In this systematic review, we opted to review the efficacy of aspirin, statins, colchicine, and IL-1 inhibitors in the primary and secondary prevention of CVE to provide clinical practitioners with evidence-based practice approaches and determine any unmet needs in their utilization.

Methods

Between October 1 and 12, 2021, a search was conducted and completed on five databases: PubMed, Embase, Cumulative Index to Nursing and Allied Health Literature (CINAHL), Web of Science, and Biomedical Reference Collection: Comprehensive. A total of 13 researchers (V.A., A.H., S.B., V.G., D.C., C.C., C.B., C.A., S.K., J.H., A.K., S.F., and S.E.) were involved in the search and screening of the articles. Search terms included “aspirin, statins, colchicine, IL-1 inhibitors, and primary, secondary, myocardial infarction (MI).” Inclusion criteria included clinical study design, English language articles, all genders older than 50 years old, and established patient history of CVD, including MI. In addition, articles were excluded if they were animal models, in vitro studies, pharmacokinetic studies, systematic reviews, literature reviews, and studies exploring therapies other than those listed in the inclusion criteria. First, five individuals independently sorted through abstracts or articles based on the inclusion and exclusion criteria. Then, a team of 13 individuals sorted through full-text articles of selected abstracts based on the same criteria. A separate researcher resolved conflicts between the team.

Results

A total of 725 articles were identified from all databases, from which 256 duplicated articles were removed. Thus, a total of 469 articles abstracts were screened, of which 425 articles either did not meet the inclusion criteria or met the exclusion criteria. A total of 42 articles were retrieved and assessed for full-text review, from which 15 articles were retrieved for analysis.

Conclusions

Statins may prevent primary CVEs based on their role in preventing cholesterol formation. Aspirin, canakinumab, and colchicine may be helpful in the secondary prevention of CVEs due to their blocking of various steps in the inflammation pathway leading to CVD. Future research should primarily focus on the use of canakinumab and colchicine in preventing CVD due to the limited number of studies on these drugs.

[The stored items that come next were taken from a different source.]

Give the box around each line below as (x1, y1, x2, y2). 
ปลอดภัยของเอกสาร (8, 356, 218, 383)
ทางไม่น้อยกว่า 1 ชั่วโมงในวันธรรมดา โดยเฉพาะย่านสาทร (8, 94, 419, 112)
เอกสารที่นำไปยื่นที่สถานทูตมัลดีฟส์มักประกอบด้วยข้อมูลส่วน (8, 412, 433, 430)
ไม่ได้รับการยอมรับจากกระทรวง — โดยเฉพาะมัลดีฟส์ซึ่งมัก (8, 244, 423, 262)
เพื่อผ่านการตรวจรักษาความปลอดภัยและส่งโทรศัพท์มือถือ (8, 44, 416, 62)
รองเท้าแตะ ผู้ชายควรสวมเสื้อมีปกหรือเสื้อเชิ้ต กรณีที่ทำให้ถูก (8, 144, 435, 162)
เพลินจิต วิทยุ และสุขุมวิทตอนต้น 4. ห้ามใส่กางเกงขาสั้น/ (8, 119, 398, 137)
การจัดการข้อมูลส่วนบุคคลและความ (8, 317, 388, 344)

Keywords: aspirin; colchicine; interleukin-1 (IL-1) inhibitors; primary prevention; secondary prevention; statins

Cardiovascular disease (CVD) is a leading cause of mortality in the United States [1]. As such, an unmet need exists in the primary and secondary prevention of adverse cardiovascular events (CVEs). Therefore, a better understanding of primary and secondary prevention of CVD strategies is warranted. Currently, CVD prevention involves regular exercise, smoking cessation, healthy eating, and medication compliance [2], [3], [4], [5]. Gaining insight into drugs that can reduce the progression of CVD and serious adverse events is much needed. This review will focus on four drugs that work by reducing platelet aggregation, blocking cholesterol formation (3-hydroxy-3-methyl-glutaryl-coenzyme A [HMG-CoA] reductase inhibitors), and/or blocking inflammation pathways (mainly interleukin-1b [IL-1b]), which have been linked to preventing adverse CVEs, including acetylsalicylic acid (ASA, aspirin), statins, colchicine, and IL-1 inhibitors (interleukin-1 receptor agonists) [6], [7], [8], [9]. For this review, manuscripts were reviewed to determine whether aspirin, colchicine, statins, and IL-1 inhibitor medications were influential in the primary and/or secondary prevention of CVD. In this study, primary prevention of CVD was defined in a patient with no history of angina or myocardial infarction (MI) who undergoes a trial of any one of the four chosen drugs to prevent a first instance of MI. On the other hand, a secondary prevention of CVD was defined in a patient with a history of at least one instance of MI that undergoes a trial of any one of the four chosen drugs to prevent further instances of MI.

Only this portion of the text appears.